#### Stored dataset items
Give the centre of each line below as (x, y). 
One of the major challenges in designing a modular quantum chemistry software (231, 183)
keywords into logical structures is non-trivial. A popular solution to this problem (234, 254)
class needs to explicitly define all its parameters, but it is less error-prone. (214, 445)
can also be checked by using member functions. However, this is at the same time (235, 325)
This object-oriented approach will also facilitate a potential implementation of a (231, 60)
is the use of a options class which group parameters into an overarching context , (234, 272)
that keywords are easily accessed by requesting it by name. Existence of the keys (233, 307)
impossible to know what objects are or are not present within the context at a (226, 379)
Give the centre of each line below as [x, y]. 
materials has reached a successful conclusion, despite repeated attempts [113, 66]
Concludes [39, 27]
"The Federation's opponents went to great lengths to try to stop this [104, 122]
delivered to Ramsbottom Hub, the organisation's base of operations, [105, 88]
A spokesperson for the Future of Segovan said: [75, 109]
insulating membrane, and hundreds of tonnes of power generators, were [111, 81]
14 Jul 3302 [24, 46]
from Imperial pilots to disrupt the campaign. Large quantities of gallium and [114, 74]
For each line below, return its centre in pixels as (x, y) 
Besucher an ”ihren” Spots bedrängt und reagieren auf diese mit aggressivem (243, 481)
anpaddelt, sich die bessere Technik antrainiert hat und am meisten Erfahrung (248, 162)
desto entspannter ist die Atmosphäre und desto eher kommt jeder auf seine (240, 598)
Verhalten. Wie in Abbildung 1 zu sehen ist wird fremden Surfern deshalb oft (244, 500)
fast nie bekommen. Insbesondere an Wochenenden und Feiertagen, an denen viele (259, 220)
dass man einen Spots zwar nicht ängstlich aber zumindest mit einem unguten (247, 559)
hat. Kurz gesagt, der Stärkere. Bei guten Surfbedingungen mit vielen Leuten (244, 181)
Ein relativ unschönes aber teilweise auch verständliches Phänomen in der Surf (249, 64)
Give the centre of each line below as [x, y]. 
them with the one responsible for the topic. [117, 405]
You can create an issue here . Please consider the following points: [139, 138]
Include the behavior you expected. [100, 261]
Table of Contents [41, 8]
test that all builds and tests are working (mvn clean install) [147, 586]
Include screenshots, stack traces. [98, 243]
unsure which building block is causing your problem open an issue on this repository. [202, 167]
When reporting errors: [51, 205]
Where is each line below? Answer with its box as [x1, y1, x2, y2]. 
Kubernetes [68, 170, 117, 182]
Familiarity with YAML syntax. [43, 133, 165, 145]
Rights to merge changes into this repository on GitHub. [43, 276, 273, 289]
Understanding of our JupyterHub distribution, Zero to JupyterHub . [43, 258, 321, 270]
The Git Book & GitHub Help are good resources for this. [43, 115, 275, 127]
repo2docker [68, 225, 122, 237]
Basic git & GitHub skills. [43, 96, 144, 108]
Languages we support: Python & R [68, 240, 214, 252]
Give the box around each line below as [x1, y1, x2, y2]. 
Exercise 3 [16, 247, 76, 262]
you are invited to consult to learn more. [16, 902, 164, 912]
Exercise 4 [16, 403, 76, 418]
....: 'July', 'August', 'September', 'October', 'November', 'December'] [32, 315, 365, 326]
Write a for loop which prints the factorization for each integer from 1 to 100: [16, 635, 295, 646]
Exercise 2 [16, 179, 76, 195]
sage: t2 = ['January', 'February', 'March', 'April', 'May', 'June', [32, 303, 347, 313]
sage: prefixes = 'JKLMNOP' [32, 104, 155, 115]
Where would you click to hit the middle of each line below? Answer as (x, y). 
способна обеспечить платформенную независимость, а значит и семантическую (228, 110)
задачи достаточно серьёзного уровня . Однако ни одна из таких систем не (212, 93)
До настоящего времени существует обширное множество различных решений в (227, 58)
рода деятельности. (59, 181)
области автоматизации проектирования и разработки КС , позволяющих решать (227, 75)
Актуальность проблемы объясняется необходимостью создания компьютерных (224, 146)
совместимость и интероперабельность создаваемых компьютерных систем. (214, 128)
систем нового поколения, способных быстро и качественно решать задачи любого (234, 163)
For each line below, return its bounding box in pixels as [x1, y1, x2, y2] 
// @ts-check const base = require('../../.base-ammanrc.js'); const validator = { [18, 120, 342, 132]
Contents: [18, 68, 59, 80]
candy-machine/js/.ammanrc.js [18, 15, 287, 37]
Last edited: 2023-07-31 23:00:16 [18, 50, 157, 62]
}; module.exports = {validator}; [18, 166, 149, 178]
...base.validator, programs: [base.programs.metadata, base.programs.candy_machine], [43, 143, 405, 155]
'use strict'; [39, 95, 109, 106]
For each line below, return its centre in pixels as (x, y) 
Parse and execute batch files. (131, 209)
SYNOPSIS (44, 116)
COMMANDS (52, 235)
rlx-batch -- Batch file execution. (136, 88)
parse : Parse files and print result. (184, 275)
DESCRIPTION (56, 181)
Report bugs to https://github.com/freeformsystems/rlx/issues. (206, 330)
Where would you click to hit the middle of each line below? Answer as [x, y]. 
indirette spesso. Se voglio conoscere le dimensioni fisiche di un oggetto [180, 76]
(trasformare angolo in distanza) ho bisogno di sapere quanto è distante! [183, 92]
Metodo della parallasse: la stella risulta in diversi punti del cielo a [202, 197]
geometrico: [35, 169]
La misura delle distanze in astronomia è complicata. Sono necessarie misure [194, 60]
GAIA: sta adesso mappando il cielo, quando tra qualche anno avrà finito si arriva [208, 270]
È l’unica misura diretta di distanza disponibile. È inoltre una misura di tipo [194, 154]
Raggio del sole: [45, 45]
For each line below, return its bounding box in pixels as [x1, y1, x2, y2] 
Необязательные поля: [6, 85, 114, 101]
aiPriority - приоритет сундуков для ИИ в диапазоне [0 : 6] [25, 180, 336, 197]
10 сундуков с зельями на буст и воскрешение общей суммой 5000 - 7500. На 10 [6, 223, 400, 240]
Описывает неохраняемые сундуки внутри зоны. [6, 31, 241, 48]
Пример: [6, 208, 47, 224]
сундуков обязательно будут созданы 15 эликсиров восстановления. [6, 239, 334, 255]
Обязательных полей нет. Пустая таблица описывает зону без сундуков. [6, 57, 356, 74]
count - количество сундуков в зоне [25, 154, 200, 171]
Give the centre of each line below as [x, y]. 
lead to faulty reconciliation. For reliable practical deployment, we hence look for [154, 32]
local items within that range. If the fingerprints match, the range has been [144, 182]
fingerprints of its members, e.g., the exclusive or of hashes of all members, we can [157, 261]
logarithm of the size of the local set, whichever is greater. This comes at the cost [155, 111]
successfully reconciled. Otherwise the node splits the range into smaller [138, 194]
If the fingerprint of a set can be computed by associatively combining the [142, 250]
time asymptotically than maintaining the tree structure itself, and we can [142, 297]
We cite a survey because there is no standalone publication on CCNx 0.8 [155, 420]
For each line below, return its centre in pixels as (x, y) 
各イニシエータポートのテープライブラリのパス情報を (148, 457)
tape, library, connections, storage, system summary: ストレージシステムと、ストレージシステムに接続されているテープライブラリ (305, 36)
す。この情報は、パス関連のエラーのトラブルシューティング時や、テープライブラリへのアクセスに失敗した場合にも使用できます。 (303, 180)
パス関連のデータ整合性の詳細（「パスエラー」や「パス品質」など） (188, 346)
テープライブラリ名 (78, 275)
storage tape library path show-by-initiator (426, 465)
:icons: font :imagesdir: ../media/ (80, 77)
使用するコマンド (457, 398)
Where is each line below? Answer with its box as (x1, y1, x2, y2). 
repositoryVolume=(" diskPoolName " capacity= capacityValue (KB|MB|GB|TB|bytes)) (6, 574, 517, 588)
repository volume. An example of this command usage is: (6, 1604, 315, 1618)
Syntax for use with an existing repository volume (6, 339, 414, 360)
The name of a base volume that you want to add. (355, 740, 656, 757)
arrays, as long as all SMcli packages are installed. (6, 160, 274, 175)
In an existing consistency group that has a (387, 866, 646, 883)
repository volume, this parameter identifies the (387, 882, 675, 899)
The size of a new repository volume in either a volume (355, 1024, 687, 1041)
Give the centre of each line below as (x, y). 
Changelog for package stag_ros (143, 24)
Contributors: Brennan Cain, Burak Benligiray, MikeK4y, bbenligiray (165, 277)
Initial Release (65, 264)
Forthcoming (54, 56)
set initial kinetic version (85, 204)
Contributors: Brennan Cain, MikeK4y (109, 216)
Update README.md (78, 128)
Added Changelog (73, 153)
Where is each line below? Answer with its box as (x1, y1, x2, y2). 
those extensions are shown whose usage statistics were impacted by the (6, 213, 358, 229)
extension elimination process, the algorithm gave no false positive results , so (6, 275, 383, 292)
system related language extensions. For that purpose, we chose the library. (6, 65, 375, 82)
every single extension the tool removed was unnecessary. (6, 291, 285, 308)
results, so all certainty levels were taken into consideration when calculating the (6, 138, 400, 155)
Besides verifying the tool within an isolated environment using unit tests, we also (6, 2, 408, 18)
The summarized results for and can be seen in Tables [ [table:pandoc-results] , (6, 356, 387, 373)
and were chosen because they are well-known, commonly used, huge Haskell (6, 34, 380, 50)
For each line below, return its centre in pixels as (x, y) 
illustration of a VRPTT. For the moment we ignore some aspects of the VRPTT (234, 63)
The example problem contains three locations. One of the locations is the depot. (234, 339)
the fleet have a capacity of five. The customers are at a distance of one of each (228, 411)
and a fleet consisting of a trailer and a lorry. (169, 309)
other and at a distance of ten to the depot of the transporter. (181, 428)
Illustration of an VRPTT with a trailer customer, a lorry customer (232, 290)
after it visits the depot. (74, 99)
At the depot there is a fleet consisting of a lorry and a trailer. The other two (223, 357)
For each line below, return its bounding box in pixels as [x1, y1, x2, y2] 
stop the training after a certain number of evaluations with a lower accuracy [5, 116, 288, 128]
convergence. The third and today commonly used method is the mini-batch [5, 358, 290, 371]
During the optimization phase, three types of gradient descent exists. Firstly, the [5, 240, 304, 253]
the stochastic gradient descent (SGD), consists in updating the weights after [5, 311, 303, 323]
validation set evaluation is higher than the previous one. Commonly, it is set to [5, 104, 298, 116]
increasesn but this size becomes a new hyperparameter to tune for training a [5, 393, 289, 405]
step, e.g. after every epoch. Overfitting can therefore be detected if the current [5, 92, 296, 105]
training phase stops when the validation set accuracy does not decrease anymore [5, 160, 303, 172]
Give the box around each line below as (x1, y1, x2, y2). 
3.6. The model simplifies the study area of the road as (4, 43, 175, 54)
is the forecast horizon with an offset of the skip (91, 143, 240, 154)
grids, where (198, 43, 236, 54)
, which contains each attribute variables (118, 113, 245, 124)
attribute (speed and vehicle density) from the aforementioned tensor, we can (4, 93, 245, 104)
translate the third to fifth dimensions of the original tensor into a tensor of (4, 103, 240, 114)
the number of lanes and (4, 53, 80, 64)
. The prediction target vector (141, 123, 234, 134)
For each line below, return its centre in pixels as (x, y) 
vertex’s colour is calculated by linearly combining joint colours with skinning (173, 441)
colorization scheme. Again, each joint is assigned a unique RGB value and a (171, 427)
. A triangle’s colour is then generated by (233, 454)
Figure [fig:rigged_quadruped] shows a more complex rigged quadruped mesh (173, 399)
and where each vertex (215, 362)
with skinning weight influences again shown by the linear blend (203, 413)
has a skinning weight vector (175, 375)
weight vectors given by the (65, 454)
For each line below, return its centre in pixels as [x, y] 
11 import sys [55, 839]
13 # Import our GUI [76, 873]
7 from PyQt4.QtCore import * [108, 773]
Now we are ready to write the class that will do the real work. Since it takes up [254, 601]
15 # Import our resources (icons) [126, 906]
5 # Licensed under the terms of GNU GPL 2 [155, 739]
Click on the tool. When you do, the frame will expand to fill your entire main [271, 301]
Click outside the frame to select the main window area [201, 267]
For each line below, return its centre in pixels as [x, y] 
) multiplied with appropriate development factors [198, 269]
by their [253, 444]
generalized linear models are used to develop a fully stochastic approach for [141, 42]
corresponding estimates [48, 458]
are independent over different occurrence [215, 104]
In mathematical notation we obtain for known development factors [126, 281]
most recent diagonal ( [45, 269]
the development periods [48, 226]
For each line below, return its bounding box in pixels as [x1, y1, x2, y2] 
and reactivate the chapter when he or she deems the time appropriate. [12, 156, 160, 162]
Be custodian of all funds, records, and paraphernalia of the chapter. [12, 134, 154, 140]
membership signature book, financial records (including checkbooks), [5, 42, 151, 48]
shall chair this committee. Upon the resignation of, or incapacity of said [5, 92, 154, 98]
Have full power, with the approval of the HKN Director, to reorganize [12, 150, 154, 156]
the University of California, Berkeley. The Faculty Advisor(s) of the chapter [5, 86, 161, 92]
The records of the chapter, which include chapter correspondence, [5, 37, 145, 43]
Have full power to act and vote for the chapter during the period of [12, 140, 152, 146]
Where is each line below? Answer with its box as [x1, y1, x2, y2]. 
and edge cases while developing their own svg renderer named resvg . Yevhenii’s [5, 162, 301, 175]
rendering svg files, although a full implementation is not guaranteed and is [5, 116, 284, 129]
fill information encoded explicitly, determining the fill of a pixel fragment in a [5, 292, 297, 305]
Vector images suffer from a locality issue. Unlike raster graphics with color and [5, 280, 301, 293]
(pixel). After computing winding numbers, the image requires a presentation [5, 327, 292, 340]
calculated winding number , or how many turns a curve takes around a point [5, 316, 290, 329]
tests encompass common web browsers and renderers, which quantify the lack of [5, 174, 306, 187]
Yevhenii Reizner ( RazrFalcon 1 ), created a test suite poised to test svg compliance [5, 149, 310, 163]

#### What is needed
Give back every line from the beginning of the records through the line holding "can also be", exactly as it reads, and leave out the rest.

#### Reply
Give the centre of each line below as (x, y). 
One of the major challenges in designing a modular quantum chemistry software (231, 183)
keywords into logical structures is non-trivial. A popular solution to this problem (234, 254)
class needs to explicitly define all its parameters, but it is less error-prone. (214, 445)
can also be checked by using member functions. However, this is at the same time (235, 325)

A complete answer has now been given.